You will understand **Unity Catalog** and its architecture.

And we will see the **three-level namespace** introduced by **Unity Catalog**.

Lastly, we will describe the **security model** of **Unity Catalog**.

**Unity Catalog** is a centralized governance solution across all your workspaces on any cloud. It unifies governance for all data and AI assets in your **Lakehouse**, including files, tables, machine learning models, and dashboards.

And these can be simply achieved using **SQL language**.

So, with **Unity Catalog**, you define your **data access rules** once across multiple workspaces and clouds.

Before **Unity Catalog**, users and groups were defined per workspace. Also, access control was managed via the **Hive metastore** within the workspace.

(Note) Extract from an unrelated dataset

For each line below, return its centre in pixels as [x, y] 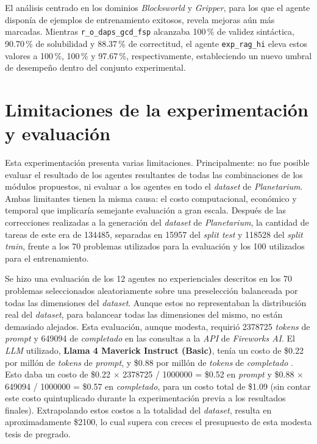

By contrast, **Unity Catalog** sits outside of the workspace and is accessed via a user interface called the **Account Console**.

Users and groups for **Unity Catalog** are managed through this **Account Console** and assigned to one or more workspaces.

Metastores are likewise separated out of the workspace and managed through the **Account Console**, where they can be assigned to the workspaces.

A **Unity Catalog metastore** can be assigned to more than one workspace, enabling multiple workspaces to share the same **DBFS storage** and the same **access control lists**.



### Unity Catalog Three-Level Namespace

We saw previously the traditional two-level namespaces used to address tables within the schemas.

**Unity Catalog** introduces a **third level**, which is **catalogs**.

Let us understand better the hierarchy of **Unity Catalog**:

- The **metastore** is the top-level logical container in **Unity Catalog**. It represents metadata, that is, information about the objects being managed by the metadata, as well as the **access control list** that governs access to those objects.
  
- In a **metastore**, you have **catalogs**, which is the top-level container for data objects in **Unity Catalog** and forms the first part of the **three-level namespace** we just saw.

Don't confuse **Unity Catalog metastore** with the **Hive metastore**.

The **Hive metastore** is the default metastore linked to each Databricks workspace.

And while it may seem functionally similar to a **Unity Catalog metastore**, **Unity Catalog metastores** offer improved security and advanced features.

A **Unity Catalog metastore** can have as many catalogs as desired.

**Catalogs** contain **schemas**.

A **schema**, also known as a **database**, is the second part of the **three-level namespace**.

Schemas usually contain **data assets** like tables, views, and functions, forming the third part of the **three-level namespace**.



### Authentication and Storage Integration

**Unity Catalog** also supports authentication to the underlying cloud storage through **Storage Credentials**.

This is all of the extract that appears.